Camera IconMiranda Woolridge (left) and Margaret Murfit share a cuppa and a bickie. Credit: Peter Sweeney

The idea has been a winner in the outback before — and Margaret Murfit knew it would work again.

“Why don’t we collect biscuits?” Mrs Murfit suggested to fellow members of the Walkaway Country Women’s Association when they met to see how they could assist drought-affected folk in the Gascoyne and Murchison areas.

The Hay for WA Run for parched farms and stations will leave the Esperance area on the Australia Day weekend.

The Walkaway women were told to have whatever they collected in Meekatharra by then, so the biscuits could “hitch a ride” on trucks.

A pre-Christmas call went out to those in the Mid West: “we need cooked and bought biscuits”.

The cute hall in Walkaway which houses the CWA was overloaded with produce last Thursday, when ladies met to see what their call had produced.

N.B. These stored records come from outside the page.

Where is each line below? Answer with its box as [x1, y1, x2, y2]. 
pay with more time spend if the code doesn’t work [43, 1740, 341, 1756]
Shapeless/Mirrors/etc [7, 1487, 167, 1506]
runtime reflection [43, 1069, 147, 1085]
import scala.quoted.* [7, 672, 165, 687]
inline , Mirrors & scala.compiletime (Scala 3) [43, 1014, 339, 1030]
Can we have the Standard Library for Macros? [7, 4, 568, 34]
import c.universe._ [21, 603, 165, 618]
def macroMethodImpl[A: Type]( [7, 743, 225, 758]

On a whiteboard — standing underneath the honour board of the 88-year-old organisation — were five “must-dos”.

“Check the biscuits. Are they sealed — bag, Glad wrap? Is there a G’day note inside? Is the box/tin sealed? Is there a 2020 Hay for WA Run sticker on the outside?”

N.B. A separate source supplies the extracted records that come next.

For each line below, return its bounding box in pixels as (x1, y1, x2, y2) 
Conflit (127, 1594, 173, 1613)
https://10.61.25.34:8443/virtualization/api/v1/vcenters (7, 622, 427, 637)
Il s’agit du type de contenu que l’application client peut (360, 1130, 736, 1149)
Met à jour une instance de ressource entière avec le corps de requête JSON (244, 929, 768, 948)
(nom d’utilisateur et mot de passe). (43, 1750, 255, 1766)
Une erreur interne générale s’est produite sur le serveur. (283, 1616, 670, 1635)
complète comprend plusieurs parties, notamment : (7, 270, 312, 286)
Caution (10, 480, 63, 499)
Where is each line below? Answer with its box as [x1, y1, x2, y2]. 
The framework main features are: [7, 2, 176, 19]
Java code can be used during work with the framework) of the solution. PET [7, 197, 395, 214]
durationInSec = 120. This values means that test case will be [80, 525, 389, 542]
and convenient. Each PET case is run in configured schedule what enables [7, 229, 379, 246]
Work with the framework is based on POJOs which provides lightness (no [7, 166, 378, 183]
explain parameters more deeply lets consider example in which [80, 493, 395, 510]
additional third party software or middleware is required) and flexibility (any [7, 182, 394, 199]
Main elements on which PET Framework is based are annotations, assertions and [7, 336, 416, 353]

Ladies lined the biscuit-filled table as the instruction came: “Check them and then send down this end to the packers. We need more packers. When they’re packed, they go over there.

“We need a combination of commercial and homemade biscuits in each box.”

And there wasn’t only tucker for humans.

Lots of dog and cat biscuits were sent.

“It’s been great to see what people do in a time of need for others,” Walkaway CWA secretary and co-ordinator of the project Miranda Woolridge said.

“If there are enough biscuits, some will go to communities on the way to the stations.”

Mrs Murfit said when she was “much younger” she and her husband delivered biscuits to the outback as part of a frontier service run by the Uniting Church.

“This makes a big difference, this is about keeping communities together because they are dying,” she said.

And don’t be fooled into thinking the ladies will be enjoying a rest.

Mrs Woolridge thinks they may be able to assist folk in Norseman and along the Nullarbor, who have been affected by fires.